O dönemde de yine siyasi rejimi “şekillendirebilecek” büyüklükte bir işçi sınıfı yoktu; çünkü güçlü bir işçi sınıfı yaratacak gelişmiş bir sanayi de yoktu ve yıllarca da olamayacaktı.
Bu nedenle Mustafa Kemal, bu “içinde işçi sınıfı olmayan” anlamındaki “sınıfsız toplum”u yani “halk”ı esas aldı ve o halkın iradesine dayanan “Cumhuriyet” rejimini kurdu.
*
“Cumhuriyet Hükümeti”nin ilk yıllarında elinde yatırımlarda kullanabileceği hiç bir sermayesi olmamasından dolayı ekonomik kalkınma için gereken sınai yatırımların yapılmasını “piyasa koşullarına” yani  özel sektöre bıraktı. Ancak bu uygulamanın işe yaramadığı ve ekonominin gerektirdiği yapılanmayı sağlayamayacağı anlaşılınca, zorunlu olarak “devletçi” uygulamalara geçildi.
Devletçi uygulama, tabii ki sosyalist ekonomilerin “üretim araçlarını sermayedarların elinden çekip almak”, “ona fırsat tanımamak” anlamında değil; aksine onların yapamadığı, onların gücünü aşan yatırımları devlet eliyle yapma olayıydı.

-Bu şekilde yapılan yatırımlar işçi sınıfını doğurmadı mı?
-Evet, az da olsa doğurdu.
Yalnız, buralarda çalışanlar sınırlı sayıda olsa da tabii ki işçilerdi ama onların işverenleri sosyalist terminolojideki kapitalist sermayedarlar değil doğrudan devletti; yani “kamu”ydu. Bir başka anlatımla yine içinde işçilerin de yer aldığı “halkın kendisi”ydi.
Dolayısıyla buradaki devletçiliği yaratan koşullar ile sosyalizmin devletçiliği birbirine hiç benzemeyen şeylerdir.
Bu nedenledir ki, Mustafa Kemal’in kendi döneminde uyguladığı ekonomi ve buna bağlı olarak yürütülen siyaseti “Pragmatist”tir.
Dediği gibi, “pek kimselerinkine benzemez”.
İçinde bulunulan şartların ürünüdür.
“Bize ve bizim ülkemizin koşullarına özgü”dür.
Belki bir ölçüde “Piyasacı”dır, kapitalisttir ama sanayiin en büyük yatırımcısı, en büyük işvereni devlettir.
“Halkçı”dır ama sosyalist değildir, çünkü işçi sınıfının değil içinde o işçi sınıfının da yer aldığı halkın iktidarına dayanır.
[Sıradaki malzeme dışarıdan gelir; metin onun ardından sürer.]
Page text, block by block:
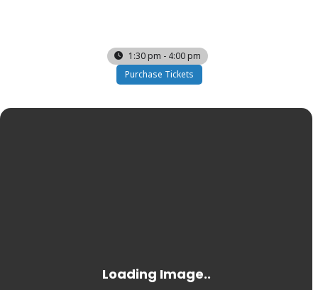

-Peki “sosyal demokrattır” diyebilir miyiz?
-Önce sosyalist bir uygulama olmadığını söyleyelim; çünkü işçi sınıfının iktidarına dayanmayan hiçbir rejim sosyalist değildir.
Dolayısıyla, adı bazen sosyalist olsa bile; bünyesinde belirli ölçülerde de olsa “piyasacılık”  bulundurmakta olan her ekonomik sistem, bu ölçü hangi oranda olursa olsun sonuçta “kapitalizm-sosyalizm kırması”dır.
Az sosyalizm olmaz, sosyalizmin “az”ı olsa olsa sosyal demokrasidir.

İşçi sınıfının iktidarda olmadığı, üretim araçlarının sadece devlet elinde bulunmadığı, iki temel rejim arasında belirli bir denge tutturmaya çalışan karma ya da kırma (melez) rejimlerin hepsi de sonuçta kendi ölçülerinde birer “sosyal demokrat”tır.

*
Mustafa Kemal dönemi ekonomisinin ve dolayısıyla siyasetinin, içinde bulunulan koşullar nedeniyle, istense bile  “sosyalist” olamayacağını söylemiştik.
Devletçi uygulamalarının yaygınlığı dolayısıyla tamamen kapitalist de olamadığına göre bu rejime sanırım -özellikle “halkçı” nitelikleri dolayısıyla- bu gün artık “sosyal demokrat” demek daha doğru olacak.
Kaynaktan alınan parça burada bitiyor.